Helvidius No. 1 [August 24, 1793]

2. If we consult for a moment, the nature and operation of the two powers to declare war and make treaties, it will be impossible not to see that they can never fall within a proper definition of executive powers. The natural province of the executive magistrate is to execute laws, as that of the legislature is to make laws. All his acts therefore, properly executive, must presuppose the existence of the laws to be executed. A treaty is not an execution of laws: it does not pre-suppose the existence of laws. It is, on the contrary, to have itself the force of a law, and to be carried into execution, like all other laws, by the executive magistrate. To say then that the power of making treaties which are confessedly laws, belongs naturally to the department which is to execute laws, is to say, that the executive department naturally includes a legislative power. In theory, this is an absurdity—in practice a tyranny.

The power to declare war is subject to similar reasoning. A declaration that there shall be war, is not an execution of laws: it does not suppose preexisting laws to be executed: it is not in any respect, an act merely executive. It is, on the contrary, one of the most deliberative acts that can be performed; and when performed, has the effect of repealing all the laws operating in a state of peace, so far as they are inconsistent with a state of war: and of enacting as a rule for the executive, a new code adapted to the relation between the society and its foreign enemy.

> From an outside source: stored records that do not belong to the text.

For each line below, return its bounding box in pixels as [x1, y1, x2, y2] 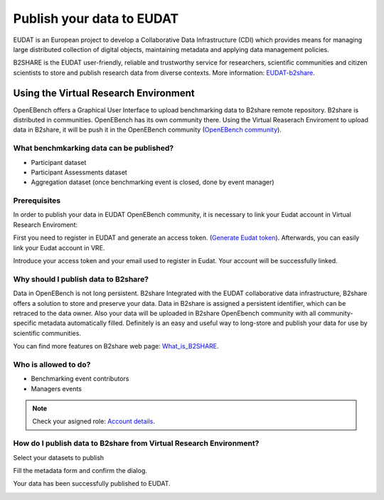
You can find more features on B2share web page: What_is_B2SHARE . [13, 342, 220, 351]
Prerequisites [13, 196, 60, 206]
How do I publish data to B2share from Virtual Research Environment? [13, 438, 260, 448]
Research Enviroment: [13, 220, 78, 229]
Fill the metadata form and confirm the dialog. [13, 466, 147, 474]
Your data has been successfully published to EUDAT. [13, 479, 171, 488]
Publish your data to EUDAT [13, 11, 179, 26]
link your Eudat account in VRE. [13, 243, 105, 252]
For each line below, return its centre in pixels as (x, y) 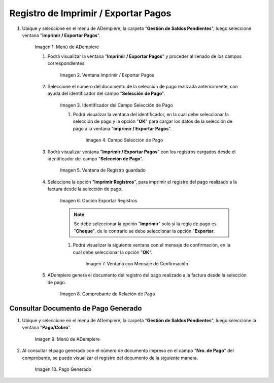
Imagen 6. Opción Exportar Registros (99, 200)
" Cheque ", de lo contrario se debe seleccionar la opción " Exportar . (144, 231)
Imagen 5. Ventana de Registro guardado (103, 170)
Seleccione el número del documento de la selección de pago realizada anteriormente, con (143, 86)
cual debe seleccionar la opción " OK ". (113, 252)
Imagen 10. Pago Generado (63, 369)
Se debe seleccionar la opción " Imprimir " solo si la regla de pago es (145, 224)
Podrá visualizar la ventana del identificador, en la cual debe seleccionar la (151, 115)
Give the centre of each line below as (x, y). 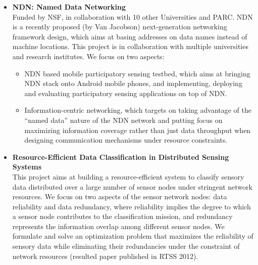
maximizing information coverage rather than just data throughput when (138, 130)
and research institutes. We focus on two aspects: (88, 56)
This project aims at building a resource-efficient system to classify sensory (128, 176)
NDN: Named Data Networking (69, 7)
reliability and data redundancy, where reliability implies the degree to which (132, 206)
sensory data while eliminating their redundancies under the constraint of (126, 246)
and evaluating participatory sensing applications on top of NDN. (126, 93)
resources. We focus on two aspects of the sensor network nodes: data (120, 196)
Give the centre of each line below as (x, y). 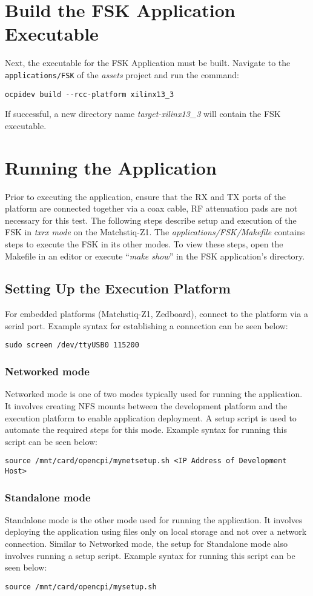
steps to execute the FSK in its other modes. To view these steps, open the (144, 243)
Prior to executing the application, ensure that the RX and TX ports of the (145, 196)
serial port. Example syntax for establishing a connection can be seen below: (147, 325)
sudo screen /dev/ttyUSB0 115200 (72, 345)
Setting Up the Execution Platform (118, 288)
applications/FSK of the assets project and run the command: (122, 74)
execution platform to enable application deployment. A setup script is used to (151, 417)
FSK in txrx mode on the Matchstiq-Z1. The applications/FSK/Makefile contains (155, 232)
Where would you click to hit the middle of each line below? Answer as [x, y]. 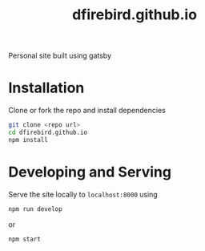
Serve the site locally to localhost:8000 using [83, 194]
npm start [25, 239]
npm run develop [35, 209]
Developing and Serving [90, 172]
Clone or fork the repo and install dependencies [87, 111]
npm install [28, 140]
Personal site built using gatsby [60, 56]
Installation [46, 88]
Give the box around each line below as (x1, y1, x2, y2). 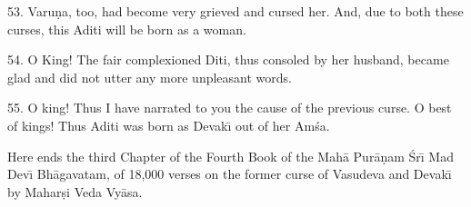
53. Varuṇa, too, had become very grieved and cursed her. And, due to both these (7, 2, 464, 20)
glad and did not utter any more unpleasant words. (7, 67, 292, 86)
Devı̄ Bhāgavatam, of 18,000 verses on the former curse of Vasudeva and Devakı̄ (7, 164, 452, 183)
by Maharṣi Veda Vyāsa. (7, 182, 143, 201)
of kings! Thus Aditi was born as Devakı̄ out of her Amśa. (7, 115, 330, 134)
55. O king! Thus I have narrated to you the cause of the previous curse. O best (7, 98, 452, 117)
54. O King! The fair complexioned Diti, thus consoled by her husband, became (7, 50, 449, 69)
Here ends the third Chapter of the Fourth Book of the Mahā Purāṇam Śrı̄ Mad (7, 146, 454, 165)
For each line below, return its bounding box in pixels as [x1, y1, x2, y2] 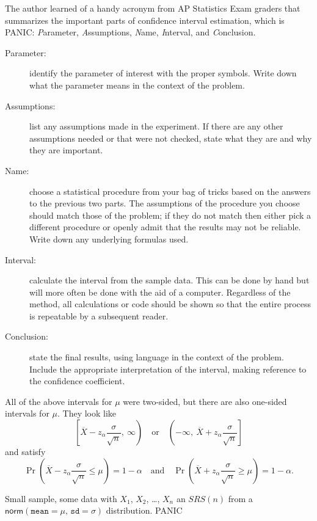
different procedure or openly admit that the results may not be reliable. [29, 220, 301, 233]
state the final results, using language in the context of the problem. [29, 351, 284, 363]
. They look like [57, 407, 117, 420]
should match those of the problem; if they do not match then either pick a [29, 208, 312, 221]
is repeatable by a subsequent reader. [29, 309, 169, 322]
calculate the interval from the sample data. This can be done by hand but [29, 274, 310, 286]
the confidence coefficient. [29, 374, 125, 387]
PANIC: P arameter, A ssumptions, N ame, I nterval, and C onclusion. [5, 26, 256, 38]
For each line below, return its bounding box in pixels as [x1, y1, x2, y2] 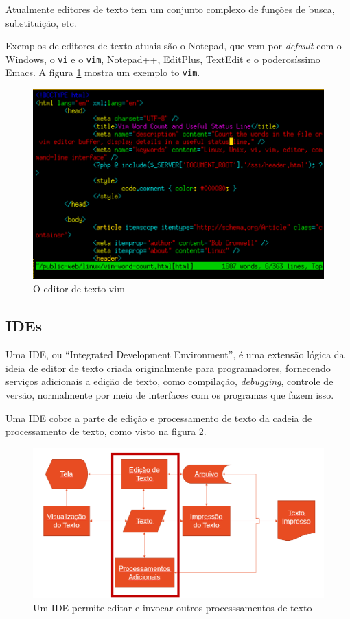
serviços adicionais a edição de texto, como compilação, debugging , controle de [5, 374, 334, 388]
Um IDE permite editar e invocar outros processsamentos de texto [33, 600, 312, 615]
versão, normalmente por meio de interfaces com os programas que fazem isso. [5, 387, 334, 401]
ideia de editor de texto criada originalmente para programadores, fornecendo [5, 360, 331, 375]
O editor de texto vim [33, 281, 125, 296]
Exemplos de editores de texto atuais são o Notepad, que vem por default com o [5, 38, 342, 53]
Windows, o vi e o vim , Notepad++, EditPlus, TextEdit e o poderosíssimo [5, 51, 320, 66]
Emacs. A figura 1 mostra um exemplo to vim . [5, 65, 200, 80]
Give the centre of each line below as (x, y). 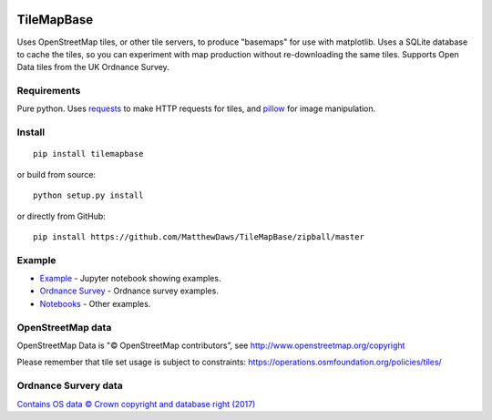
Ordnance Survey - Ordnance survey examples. (129, 291)
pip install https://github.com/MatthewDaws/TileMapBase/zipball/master (199, 236)
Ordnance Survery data (70, 385)
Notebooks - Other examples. (95, 303)
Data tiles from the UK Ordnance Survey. (93, 67)
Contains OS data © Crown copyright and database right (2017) (136, 404)
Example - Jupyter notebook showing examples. (130, 279)
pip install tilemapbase (88, 154)
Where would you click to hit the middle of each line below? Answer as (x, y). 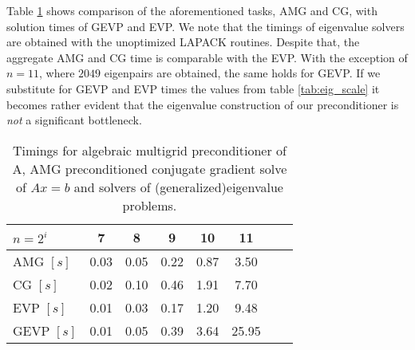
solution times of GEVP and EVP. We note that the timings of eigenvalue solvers (206, 26)
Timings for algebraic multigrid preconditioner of (149, 150)
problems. (150, 205)
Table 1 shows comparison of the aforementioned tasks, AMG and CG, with (192, 10)
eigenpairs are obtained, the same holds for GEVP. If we (242, 73)
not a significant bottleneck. (74, 120)
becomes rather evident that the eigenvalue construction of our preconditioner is (203, 104)
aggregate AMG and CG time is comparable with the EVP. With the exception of (207, 57)

In like manner a conclusion of peace annuls all the laws peculiar to a state of war, and revives the general laws incident to a state of peace….

3. It remains to be enquired whether there be any thing in the constitution itself which shews that the powers of making war and peace are considered as of an executive nature, and as comprehended within a general grant of executive power….

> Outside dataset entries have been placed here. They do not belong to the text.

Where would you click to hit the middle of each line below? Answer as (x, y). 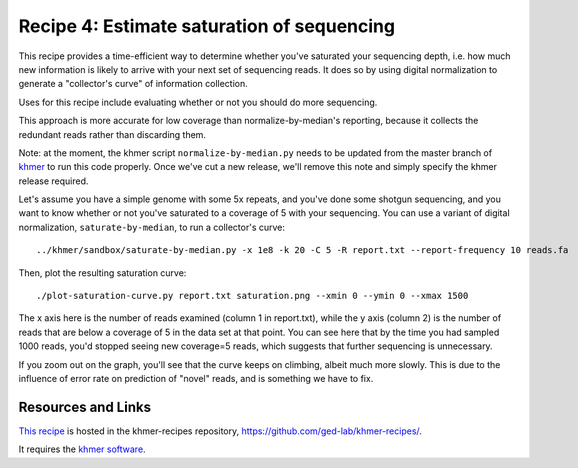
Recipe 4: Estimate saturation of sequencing (206, 26)
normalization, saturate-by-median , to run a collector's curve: (151, 227)
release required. (53, 181)
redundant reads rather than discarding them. (112, 134)
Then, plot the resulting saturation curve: (102, 272)
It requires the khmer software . (82, 449)
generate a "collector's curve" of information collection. (133, 84)
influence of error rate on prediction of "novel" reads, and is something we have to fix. (196, 378)
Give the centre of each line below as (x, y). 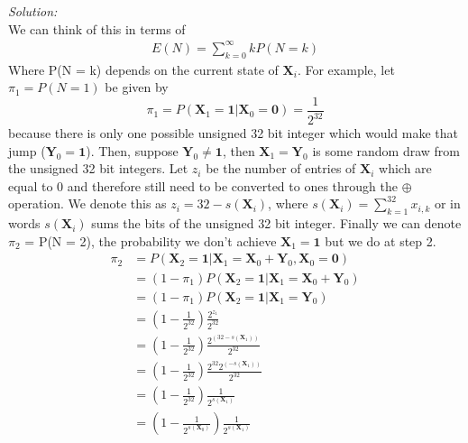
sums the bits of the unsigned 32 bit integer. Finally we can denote (276, 223)
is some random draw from (386, 150)
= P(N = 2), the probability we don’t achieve (151, 240)
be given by (137, 87)
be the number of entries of (281, 168)
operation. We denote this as (87, 203)
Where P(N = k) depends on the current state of (143, 69)
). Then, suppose (132, 150)
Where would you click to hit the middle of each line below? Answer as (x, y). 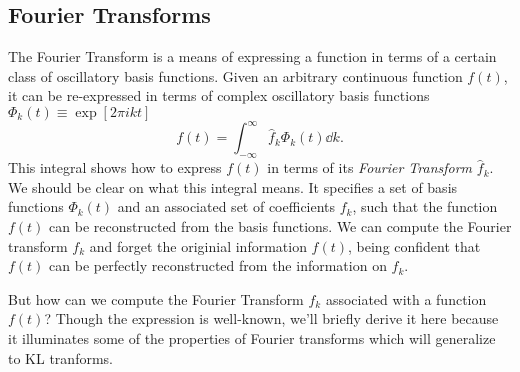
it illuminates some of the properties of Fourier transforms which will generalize (252, 338)
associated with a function (406, 298)
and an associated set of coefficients (226, 206)
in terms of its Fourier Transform (370, 167)
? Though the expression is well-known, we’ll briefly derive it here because (271, 318)
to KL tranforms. (60, 357)
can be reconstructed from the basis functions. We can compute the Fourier (280, 226)
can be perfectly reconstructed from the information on (218, 265)
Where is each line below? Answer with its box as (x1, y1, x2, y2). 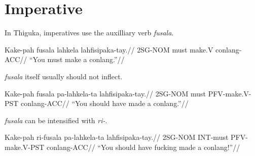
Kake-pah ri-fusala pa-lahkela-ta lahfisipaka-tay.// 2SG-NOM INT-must (5, 132, 229, 142)
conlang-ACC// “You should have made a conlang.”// (21, 98, 189, 109)
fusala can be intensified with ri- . (5, 115, 107, 125)
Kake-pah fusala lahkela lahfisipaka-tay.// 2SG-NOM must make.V (5, 44, 213, 55)
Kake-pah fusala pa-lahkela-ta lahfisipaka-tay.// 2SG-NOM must (5, 88, 206, 98)
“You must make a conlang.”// (29, 54, 125, 65)
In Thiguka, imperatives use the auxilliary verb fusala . (5, 27, 174, 38)
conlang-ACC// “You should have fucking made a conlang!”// (47, 141, 240, 152)
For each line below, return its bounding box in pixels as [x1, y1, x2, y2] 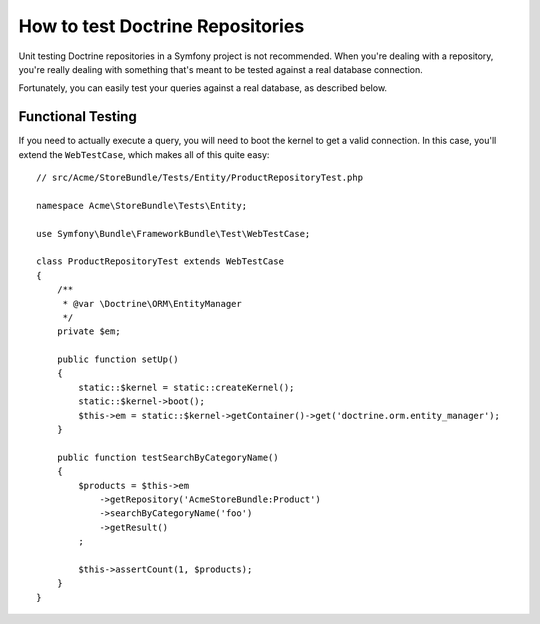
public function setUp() [56, 354, 179, 365]
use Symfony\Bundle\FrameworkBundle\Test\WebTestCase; [36, 228, 311, 239]
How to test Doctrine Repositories [18, 15, 305, 37]
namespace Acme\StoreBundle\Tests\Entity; [36, 200, 248, 211]
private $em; [56, 326, 121, 337]
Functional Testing [18, 108, 137, 125]
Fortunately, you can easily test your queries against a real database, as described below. [18, 82, 388, 94]
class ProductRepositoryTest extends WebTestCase [36, 256, 285, 267]
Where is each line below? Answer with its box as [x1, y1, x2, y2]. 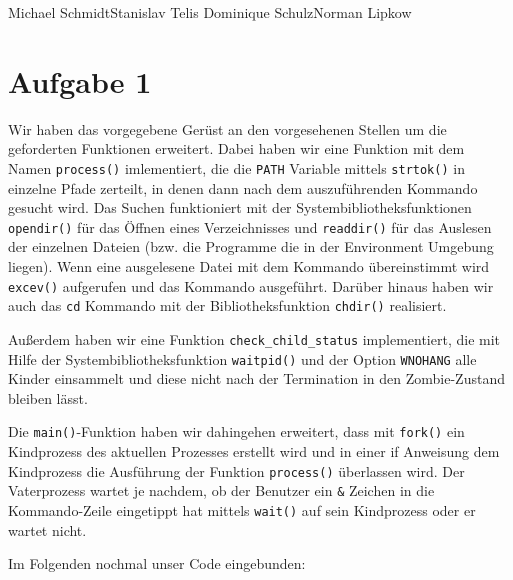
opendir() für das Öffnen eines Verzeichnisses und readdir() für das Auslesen [8, 216, 492, 237]
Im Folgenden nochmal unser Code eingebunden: [8, 553, 306, 574]
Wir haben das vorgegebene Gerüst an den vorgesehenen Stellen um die [8, 118, 447, 139]
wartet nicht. [8, 519, 87, 540]
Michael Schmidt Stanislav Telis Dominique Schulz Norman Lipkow [8, 2, 412, 22]
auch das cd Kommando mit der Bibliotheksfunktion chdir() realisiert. [8, 295, 447, 316]
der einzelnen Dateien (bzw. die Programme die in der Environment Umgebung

“The President shall be commander in chief of the army and navy of the United States, and of the militia when called into the actual service of the United States.”

There can be no relation worth examining between this power and the general power of making treaties. And instead of being analogous to the power of declaring war, it affords a striking illustration of the incompatibility of the two powers in the same hands. Those who are to conduct a war cannot in the nature of things, be proper or safe judges, whether a war ought to be commenced, continued, or concluded. They are barred from the latter functions by a great principle in free government, analogous to that which separates the sword from the purse, or the power of executing from the power of enacting laws.

About this Quotation:

When war broke out between France and the monarchies of Europe in April 1792 the new American Republic faced a difficult choice between maintaining its alliance with France which had been of so much help during the American Revolution, and declaring its neutrality. A spirited debate ensued between “Pacificus” (Alexander Hamilton), who believed the President should be able to make or break treaties and declare and wage wars (much like traditional monarchs) without Congressional authorization, and “Helvidius” (James Madison), who argued that precisely because making treaties and declaring wars were “monarchical powers” they had been separated in the American republican constitution of 1787. Madison argued that a declaration of war meant in practice “repealing all the laws operating in a state of peace” and hence grossly overstepped the bounds of the “executive” function, namely “executing” the laws passed by Congress. Furthermore, he raised the “quis custodiet ipsos custodes” argument, i.e. “who will guard us from the guardians”, if those who will wage the war also have the power to decide if and when to declare war.